What do the descriptions of London and Paris in Dickens’s novel A Tale of Two Cities say about what an ideal society is like?

Two Cities, One Question: What is the Ideal Society?

Philosophical Analysis of London and Paris in Charles Dickens’s A Tale of Two Cities

Charles Dickens’s A Tale of Two Cities is not only a dramatic narrative reflecting the historical atmosphere of the French Revolution; it is also a text of moral and social philosophy. In this work, Dickens constructs London and Paris not only as two cities, but also as embodiments of opposing ethical and political forms. In this context, the city descriptions in the work offer us a kind of “negative ontology” about what the ideal society is not: Dickens leaves a philosophical echo of this question in the reader’s mind map by showing what the ideal society is not, rather than what it is.

I. Paris: The Evolution of the Quest for Justice into Tyranny

In Dickens’s descriptions, Paris is the setting of pre-revolutionary aristocratic degeneration and post-revolutionary mass violence. Paris before the revolution is a scene of feudal despotism, where justice is subject to class privileges, where lineage is prioritized over the rights of the citizen. In this sense, it is a system in which the individual submits to arbitrary authority, not to the general will, as Rousseau criticized in The Social Contract.
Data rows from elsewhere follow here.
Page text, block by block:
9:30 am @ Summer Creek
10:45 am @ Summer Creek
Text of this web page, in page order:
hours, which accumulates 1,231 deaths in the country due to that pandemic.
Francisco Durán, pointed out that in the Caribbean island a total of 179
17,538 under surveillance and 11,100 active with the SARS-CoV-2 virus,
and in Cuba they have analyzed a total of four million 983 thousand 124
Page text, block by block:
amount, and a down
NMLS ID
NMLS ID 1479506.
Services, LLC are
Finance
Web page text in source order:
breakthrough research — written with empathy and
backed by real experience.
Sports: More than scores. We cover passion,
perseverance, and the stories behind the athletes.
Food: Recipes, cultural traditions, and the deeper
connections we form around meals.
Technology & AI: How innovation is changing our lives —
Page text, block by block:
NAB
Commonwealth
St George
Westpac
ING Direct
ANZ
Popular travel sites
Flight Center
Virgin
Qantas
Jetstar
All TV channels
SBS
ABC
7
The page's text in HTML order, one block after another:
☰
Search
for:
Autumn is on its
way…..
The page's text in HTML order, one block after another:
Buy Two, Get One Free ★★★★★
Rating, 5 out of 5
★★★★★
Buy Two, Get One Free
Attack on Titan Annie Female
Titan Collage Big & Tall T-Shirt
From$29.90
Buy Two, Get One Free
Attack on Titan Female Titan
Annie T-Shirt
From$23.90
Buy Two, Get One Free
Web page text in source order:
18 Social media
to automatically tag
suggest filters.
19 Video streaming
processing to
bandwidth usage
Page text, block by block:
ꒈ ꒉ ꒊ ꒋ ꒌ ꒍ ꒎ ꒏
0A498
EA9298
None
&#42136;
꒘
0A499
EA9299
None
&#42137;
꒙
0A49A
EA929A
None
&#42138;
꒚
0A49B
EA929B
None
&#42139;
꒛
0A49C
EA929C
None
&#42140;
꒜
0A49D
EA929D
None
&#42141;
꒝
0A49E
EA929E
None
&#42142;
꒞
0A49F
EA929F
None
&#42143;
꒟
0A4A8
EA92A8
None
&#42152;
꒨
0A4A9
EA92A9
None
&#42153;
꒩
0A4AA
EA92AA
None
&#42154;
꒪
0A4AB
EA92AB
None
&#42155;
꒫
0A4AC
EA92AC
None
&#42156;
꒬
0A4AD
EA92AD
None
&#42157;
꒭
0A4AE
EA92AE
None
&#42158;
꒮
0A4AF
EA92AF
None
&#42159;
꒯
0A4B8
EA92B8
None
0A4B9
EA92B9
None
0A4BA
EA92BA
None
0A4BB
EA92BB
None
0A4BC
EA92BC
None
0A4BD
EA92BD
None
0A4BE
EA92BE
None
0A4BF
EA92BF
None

However, Dickens’s real criticism is that the revolutionary movement that developed in response to this degeneration lost its inherent righteous anger, giving way to blind revenge and violence. The character of Madame Defarge transforms personal trauma into collective anger, completely erasing the sense of justice. Here justice becomes not a “golden ratio” as Aristotle put it in the Nicomachean Ethics, but a “justice of ressentiment” in Nietzsche’s sense: the morality of the oppressed emerges as a force legitimizing repressed resentment.

This transformation in Paris is the opposite of the ideal society: here there is no nomos (law), only thymos (anger). The social contract is rewritten not by the will of the people, but through mass lynching and destruction. In this case, there is a return to the state of nature described by Hobbes in Leviathan: a state in which everyone is at war with everyone else.

II. London: An Orderly But Indifferent Society

London, at the other pole of the novel, is presented by Dickens as a relatively stable city where law and order prevail. Here, individuals are in relative security; the aristocracy has not established absolute sovereignty; public order continues without the threat of revolution. However, this order has no moral face. Although justice exists at the institutional level in London, there is a lack of moral sensitivity at the individual level.

This situation coincides with a point that liberal societies are often criticized for: while the rights and freedoms of the individual are protected, the ethical responsibility of the individual towards the other is ignored. In Emmanuel Levinas’ words, the “face of the other” becomes invisible. While society confines individuals to safe areas, it makes them insensitive to the suffering of others.

So London is another extreme of the ideal society: orderly but insensitive, free but unrelated. Here, the citizen is neither hostile nor friendly to the existence of others; he is simply indifferent. In this context, London is not the city of the ideal society, but of moral neutrality.

III. Dickens’s Moral Dialectic: Humanity Between Two Extremes

With the tension he establishes between these two cities, Dickens suggests neither pure revolutionism nor sterile order to his reader. For Dickens, the ideal society is neither a place where only justice reigns nor a place where only order is provided. The true ideal is a structure where the individual bears an ethical responsibility towards the other, where justice is provided not through hatred but through virtue, where order is blended with sensitivity.

The character of Sydney Carton is the embodiment of this understanding. His death can be read as an ethical salvation and a possibility for a social ideal rather than an individual tragedy. Carton is neither one of the blind revolutionaries of Paris nor one of the indifferent citizens of London. His sacrifice is a dramatic reflection of Levinas’ idea of ​​infinite responsibility and Kant’s principle of seeing the other as an end, not a means. In this sense, Carton’s death is a silent question for Dickens:

“When does society recognize and value the individual as a human being?”

IV. Philosophical Scheme of the Ideal Society

A Tale of Two Cities is not two cities in Dickens’s pen, but two separate ethical worlds:

Paris is the dystopia of a society where justice has turned into violence and anger has become law.

London is the criticism of a society where order is equated with insensitivity and ethical relations have faded.

According to Dickens, the ideal society is beyond these two poles. He reminds us of Aristotle’s definition of zoon politikon: man is not only a political being, but also an ethical being. Society is a structure where not only rights are protected, but also the value of the other is recognized.